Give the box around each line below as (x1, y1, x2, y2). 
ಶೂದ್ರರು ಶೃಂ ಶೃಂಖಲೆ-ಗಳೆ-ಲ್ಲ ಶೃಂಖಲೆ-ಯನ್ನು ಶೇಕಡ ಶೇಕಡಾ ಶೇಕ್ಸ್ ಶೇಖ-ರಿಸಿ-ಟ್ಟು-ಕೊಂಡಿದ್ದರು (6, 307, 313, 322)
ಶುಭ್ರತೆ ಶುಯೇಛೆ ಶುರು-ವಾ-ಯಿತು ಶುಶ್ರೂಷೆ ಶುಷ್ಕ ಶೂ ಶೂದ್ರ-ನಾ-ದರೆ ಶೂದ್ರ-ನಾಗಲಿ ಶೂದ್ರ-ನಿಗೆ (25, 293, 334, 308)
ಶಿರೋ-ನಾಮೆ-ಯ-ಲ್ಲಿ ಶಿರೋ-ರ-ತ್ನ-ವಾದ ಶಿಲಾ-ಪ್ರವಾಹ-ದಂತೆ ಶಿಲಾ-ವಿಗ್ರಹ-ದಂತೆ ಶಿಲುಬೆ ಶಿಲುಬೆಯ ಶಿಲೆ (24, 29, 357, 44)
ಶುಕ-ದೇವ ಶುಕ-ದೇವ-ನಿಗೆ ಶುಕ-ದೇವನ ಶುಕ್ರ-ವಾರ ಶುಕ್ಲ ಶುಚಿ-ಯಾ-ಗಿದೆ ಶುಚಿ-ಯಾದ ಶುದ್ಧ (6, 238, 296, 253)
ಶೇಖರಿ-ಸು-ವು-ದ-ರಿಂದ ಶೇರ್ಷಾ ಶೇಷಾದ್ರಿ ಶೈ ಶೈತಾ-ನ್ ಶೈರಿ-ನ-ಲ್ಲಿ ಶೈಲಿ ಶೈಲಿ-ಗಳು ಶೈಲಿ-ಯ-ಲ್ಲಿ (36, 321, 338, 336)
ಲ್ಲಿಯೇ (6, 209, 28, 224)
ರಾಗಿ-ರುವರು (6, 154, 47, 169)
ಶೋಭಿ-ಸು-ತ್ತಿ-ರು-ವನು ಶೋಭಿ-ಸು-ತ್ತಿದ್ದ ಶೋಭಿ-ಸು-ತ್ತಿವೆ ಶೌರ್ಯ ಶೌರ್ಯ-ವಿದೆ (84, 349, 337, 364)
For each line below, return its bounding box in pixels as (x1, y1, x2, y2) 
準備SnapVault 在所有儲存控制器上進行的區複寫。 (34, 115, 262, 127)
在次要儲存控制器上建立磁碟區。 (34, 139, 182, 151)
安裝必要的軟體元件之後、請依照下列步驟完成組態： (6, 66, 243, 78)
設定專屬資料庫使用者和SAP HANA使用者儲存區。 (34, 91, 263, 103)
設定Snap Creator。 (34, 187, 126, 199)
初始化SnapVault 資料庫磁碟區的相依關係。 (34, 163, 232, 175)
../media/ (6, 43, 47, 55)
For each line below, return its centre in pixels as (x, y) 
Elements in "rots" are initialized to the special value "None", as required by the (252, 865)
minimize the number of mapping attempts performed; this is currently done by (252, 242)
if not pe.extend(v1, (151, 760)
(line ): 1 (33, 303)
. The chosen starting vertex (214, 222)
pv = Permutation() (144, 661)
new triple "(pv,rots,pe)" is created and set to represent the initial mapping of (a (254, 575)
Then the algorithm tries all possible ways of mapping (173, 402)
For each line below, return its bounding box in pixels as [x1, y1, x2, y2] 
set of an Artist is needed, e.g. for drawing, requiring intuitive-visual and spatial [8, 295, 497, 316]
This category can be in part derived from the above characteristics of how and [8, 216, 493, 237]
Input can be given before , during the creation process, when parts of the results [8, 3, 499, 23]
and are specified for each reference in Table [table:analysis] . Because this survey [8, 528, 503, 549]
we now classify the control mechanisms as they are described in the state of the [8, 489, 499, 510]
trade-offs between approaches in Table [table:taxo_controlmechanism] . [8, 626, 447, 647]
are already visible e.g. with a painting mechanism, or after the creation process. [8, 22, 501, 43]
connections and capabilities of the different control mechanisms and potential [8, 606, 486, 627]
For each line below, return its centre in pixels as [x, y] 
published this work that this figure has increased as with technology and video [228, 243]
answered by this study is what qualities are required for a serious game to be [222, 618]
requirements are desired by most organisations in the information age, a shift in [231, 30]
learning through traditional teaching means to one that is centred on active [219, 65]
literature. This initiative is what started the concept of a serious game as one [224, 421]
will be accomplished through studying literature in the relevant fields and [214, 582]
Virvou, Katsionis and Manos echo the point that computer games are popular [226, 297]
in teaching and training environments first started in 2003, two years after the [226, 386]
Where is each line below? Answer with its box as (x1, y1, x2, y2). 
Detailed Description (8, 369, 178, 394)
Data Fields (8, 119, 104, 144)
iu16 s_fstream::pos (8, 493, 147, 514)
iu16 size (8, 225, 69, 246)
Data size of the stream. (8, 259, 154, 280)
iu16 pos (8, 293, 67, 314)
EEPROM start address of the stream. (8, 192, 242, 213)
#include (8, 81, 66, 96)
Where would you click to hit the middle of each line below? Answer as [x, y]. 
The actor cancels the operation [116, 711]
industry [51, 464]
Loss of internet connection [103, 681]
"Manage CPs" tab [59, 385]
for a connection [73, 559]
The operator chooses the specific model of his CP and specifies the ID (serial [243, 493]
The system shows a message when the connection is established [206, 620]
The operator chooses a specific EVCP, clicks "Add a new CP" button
* * *
The full set of records above must be reproduced exactly in the reply.

Give the box around each line below as (x1, y1, x2, y2). 
ಶೂದ್ರರು ಶೃಂ ಶೃಂಖಲೆ-ಗಳೆ-ಲ್ಲ ಶೃಂಖಲೆ-ಯನ್ನು ಶೇಕಡ ಶೇಕಡಾ ಶೇಕ್ಸ್ ಶೇಖ-ರಿಸಿ-ಟ್ಟು-ಕೊಂಡಿದ್ದರು (6, 307, 313, 322)
ಶುಭ್ರತೆ ಶುಯೇಛೆ ಶುರು-ವಾ-ಯಿತು ಶುಶ್ರೂಷೆ ಶುಷ್ಕ ಶೂ ಶೂದ್ರ-ನಾ-ದರೆ ಶೂದ್ರ-ನಾಗಲಿ ಶೂದ್ರ-ನಿಗೆ (25, 293, 334, 308)
ಶಿರೋ-ನಾಮೆ-ಯ-ಲ್ಲಿ ಶಿರೋ-ರ-ತ್ನ-ವಾದ ಶಿಲಾ-ಪ್ರವಾಹ-ದಂತೆ ಶಿಲಾ-ವಿಗ್ರಹ-ದಂತೆ ಶಿಲುಬೆ ಶಿಲುಬೆಯ ಶಿಲೆ (24, 29, 357, 44)
ಶುಕ-ದೇವ ಶುಕ-ದೇವ-ನಿಗೆ ಶುಕ-ದೇವನ ಶುಕ್ರ-ವಾರ ಶುಕ್ಲ ಶುಚಿ-ಯಾ-ಗಿದೆ ಶುಚಿ-ಯಾದ ಶುದ್ಧ (6, 238, 296, 253)
ಶೇಖರಿ-ಸು-ವು-ದ-ರಿಂದ ಶೇರ್ಷಾ ಶೇಷಾದ್ರಿ ಶೈ ಶೈತಾ-ನ್ ಶೈರಿ-ನ-ಲ್ಲಿ ಶೈಲಿ ಶೈಲಿ-ಗಳು ಶೈಲಿ-ಯ-ಲ್ಲಿ (36, 321, 338, 336)
ಲ್ಲಿಯೇ (6, 209, 28, 224)
ರಾಗಿ-ರುವರು (6, 154, 47, 169)
ಶೋಭಿ-ಸು-ತ್ತಿ-ರು-ವನು ಶೋಭಿ-ಸು-ತ್ತಿದ್ದ ಶೋಭಿ-ಸು-ತ್ತಿವೆ ಶೌರ್ಯ ಶೌರ್ಯ-ವಿದೆ (84, 349, 337, 364)
For each line below, return its bounding box in pixels as (x1, y1, x2, y2) 
準備SnapVault 在所有儲存控制器上進行的區複寫。 (34, 115, 262, 127)
在次要儲存控制器上建立磁碟區。 (34, 139, 182, 151)
安裝必要的軟體元件之後、請依照下列步驟完成組態： (6, 66, 243, 78)
設定專屬資料庫使用者和SAP HANA使用者儲存區。 (34, 91, 263, 103)
設定Snap Creator。 (34, 187, 126, 199)
初始化SnapVault 資料庫磁碟區的相依關係。 (34, 163, 232, 175)
../media/ (6, 43, 47, 55)
For each line below, return its centre in pixels as (x, y) 
Elements in "rots" are initialized to the special value "None", as required by the (252, 865)
minimize the number of mapping attempts performed; this is currently done by (252, 242)
if not pe.extend(v1, (151, 760)
(line ): 1 (33, 303)
. The chosen starting vertex (214, 222)
pv = Permutation() (144, 661)
new triple "(pv,rots,pe)" is created and set to represent the initial mapping of (a (254, 575)
Then the algorithm tries all possible ways of mapping (173, 402)
For each line below, return its bounding box in pixels as [x1, y1, x2, y2] 
set of an Artist is needed, e.g. for drawing, requiring intuitive-visual and spatial [8, 295, 497, 316]
This category can be in part derived from the above characteristics of how and [8, 216, 493, 237]
Input can be given before , during the creation process, when parts of the results [8, 3, 499, 23]
and are specified for each reference in Table [table:analysis] . Because this survey [8, 528, 503, 549]
we now classify the control mechanisms as they are described in the state of the [8, 489, 499, 510]
trade-offs between approaches in Table [table:taxo_controlmechanism] . [8, 626, 447, 647]
are already visible e.g. with a painting mechanism, or after the creation process. [8, 22, 501, 43]
connections and capabilities of the different control mechanisms and potential [8, 606, 486, 627]
For each line below, return its centre in pixels as [x, y] 
published this work that this figure has increased as with technology and video [228, 243]
answered by this study is what qualities are required for a serious game to be [222, 618]
requirements are desired by most organisations in the information age, a shift in [231, 30]
learning through traditional teaching means to one that is centred on active [219, 65]
literature. This initiative is what started the concept of a serious game as one [224, 421]
will be accomplished through studying literature in the relevant fields and [214, 582]
Virvou, Katsionis and Manos echo the point that computer games are popular [226, 297]
in teaching and training environments first started in 2003, two years after the [226, 386]
Where is each line below? Answer with its box as (x1, y1, x2, y2). 
Detailed Description (8, 369, 178, 394)
Data Fields (8, 119, 104, 144)
iu16 s_fstream::pos (8, 493, 147, 514)
iu16 size (8, 225, 69, 246)
Data size of the stream. (8, 259, 154, 280)
iu16 pos (8, 293, 67, 314)
EEPROM start address of the stream. (8, 192, 242, 213)
#include (8, 81, 66, 96)
Where would you click to hit the middle of each line below? Answer as [x, y]. 
The actor cancels the operation [116, 711]
industry [51, 464]
Loss of internet connection [103, 681]
"Manage CPs" tab [59, 385]
for a connection [73, 559]
The operator chooses the specific model of his CP and specifies the ID (serial [243, 493]
The system shows a message when the connection is established [206, 620]
The operator chooses a specific EVCP, clicks "Add a new CP" button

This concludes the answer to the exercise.